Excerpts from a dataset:
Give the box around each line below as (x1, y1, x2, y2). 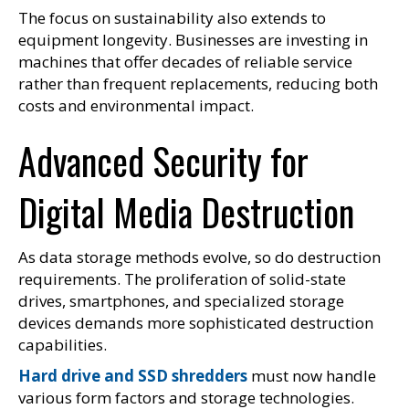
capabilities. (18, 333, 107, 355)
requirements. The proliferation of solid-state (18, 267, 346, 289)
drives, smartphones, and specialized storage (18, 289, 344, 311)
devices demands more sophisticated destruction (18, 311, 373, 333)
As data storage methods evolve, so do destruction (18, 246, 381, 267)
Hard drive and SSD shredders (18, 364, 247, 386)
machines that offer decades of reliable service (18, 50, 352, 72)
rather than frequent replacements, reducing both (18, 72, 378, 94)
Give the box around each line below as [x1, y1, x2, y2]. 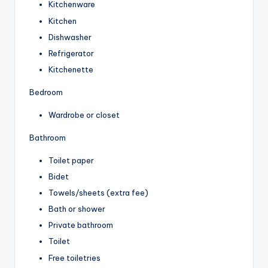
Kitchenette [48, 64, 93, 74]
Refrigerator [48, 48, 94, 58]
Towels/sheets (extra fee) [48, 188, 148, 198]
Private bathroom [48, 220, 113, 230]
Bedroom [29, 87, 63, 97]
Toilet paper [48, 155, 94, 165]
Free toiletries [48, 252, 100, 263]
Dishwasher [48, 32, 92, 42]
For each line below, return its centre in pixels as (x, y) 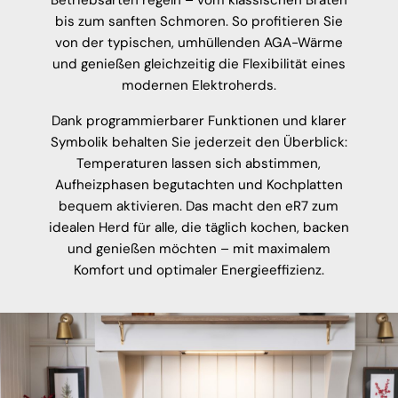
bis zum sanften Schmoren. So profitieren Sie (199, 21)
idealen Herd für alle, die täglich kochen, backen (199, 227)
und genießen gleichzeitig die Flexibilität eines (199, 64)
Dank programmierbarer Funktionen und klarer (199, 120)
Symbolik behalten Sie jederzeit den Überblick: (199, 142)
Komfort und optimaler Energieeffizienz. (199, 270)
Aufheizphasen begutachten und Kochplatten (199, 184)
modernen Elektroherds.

**To do:**
Using the entries above, return exactly the lines from the line with "requirements. The proliferation" to the line with "Hard drive and", counting both of those lines.

**Your solution:**
requirements. The proliferation of solid-state (18, 267, 346, 289)
drives, smartphones, and specialized storage (18, 289, 344, 311)
devices demands more sophisticated destruction (18, 311, 373, 333)
As data storage methods evolve, so do destruction (18, 246, 381, 267)
Hard drive and SSD shredders (18, 364, 247, 386)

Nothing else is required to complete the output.